Picking through Apple’s trash

September 10, 1989

OH NO, NOT AGAIN: Apple Computer’s internal security problems — the stuff of which legends are made — hit the streets again last week. The San Jose Mercury News got wind of an upcoming Macworld column by Steven Levy (he wrote the April Fool’s spoof about IBM’s Mac clone), chronicling the adventures of an unnamed Valley worker who made a video in broad daylight of “dumpster diving” in Apple’s trash.

This particular dive yielded schematics and source code documents, among other stuff. Trash cans weren’t locked, papers weren’t shredded and, at one point, a security guard walked within 40 feet of the film crew. The guard didn’t even turn his head.

When the Merc story appeared, someone at the mystery film maker’s real job phoned Apple’s legal department and identified the film maker as Chuck Farnham, who made international news over a year ago when a “source” sent him the schematics of Apple’s laptop and he wrote about it for a now-defunct Macintosh trade journal.

Farnham won’t say if Apple is threatening him over his recent archaeological exploits, but “They’re applying some very strange pressure.” Apple said no one was available for comment.

He says he’s had it with the “information gathering” business and is about to start developing a computer program for the developmentally disabled. He claims the information on unreleased products that he’s gathered over the years has mostly been for barter in a massive worldwide underground of Macintosh cognoscenti, though he’s also sold information to trade magazines.

“(Apple) could have put me out of business a long time ago by putting me under non-disclosure and asking me about security issues,” Farnham says. “Regardless of what they think of me, I do have a certain set of ethics. If I sign something, I don’t talk about it. Unfortunately, they hire a bunch of folks who DO sign things, and still talk. And then they get mad at me.”

NEW KID ON THE BLOCK: Just in case you didn’t already have enough to read, I figured it was about time I mentioned a new Mountain View-based magazine, ASIC Technology & News. ASICs, or “application-specific integrated circuits” (another name for custom chips), is a market growing by leaps and bounds.

ATN’s president and publisher is Nanci Magoun, a former chip industry analyst for Dataquest Inc., and an applications engineer and marketing communications manager for Fairchild Semiconductor’s ASIC operations. Mahendra Jain, formerly director of ASIC applications worldwide for National Semiconductor and Fairchild, is editor.

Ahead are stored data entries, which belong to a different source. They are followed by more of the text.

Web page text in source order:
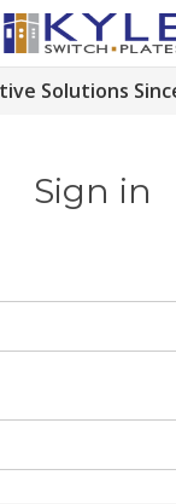
Solutions
Sign in
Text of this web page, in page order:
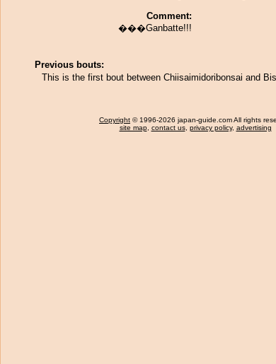
Comment:
���Ganbatte!!!
Previous bouts:
This is the first bout between Chiisaimidoribonsai and
Copyright © 1996-2026 japan-guide.com All rights
site map, contact us, privacy policy, advertising
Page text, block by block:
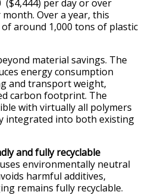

ATN’s funding came from the sale of Magoun’s house, from MK Global’s Jim Riley, and some private financing from Dave and Rick Norman. Dave Norman, you’ll remember, founded Dataquest and Businessland.

The tabloid, in production since May, has already won two design awards. Run with a bare-bones staff of eight, ATN is written either by staff or “free-lancers with ASIC experience,” Magoun says.

In addition, some of the pieces are written by contributors who work for ASIC vendors. Though often this can result in thinly-concealed product promotions, ATN avoided potential conflict by hiring “Chainsaw Mary” Lee, a former Mercury News news editor who earned her name for her ruthless editing style.

SPEAKING OF MAGAZINES: Former PC World editor Harry Miller is starting a new multimedia “publication” with Lou CasaBianca ,rock and interactive video promoter. Neither will comment on rumor (still firming up their funding, I hear), but what’s interesting about the venture — called MacMedia — is that it will be published in several formats, including print, CDROM, interactive video disc and video tape. They’re supposedly aiming for a launch around January 1990.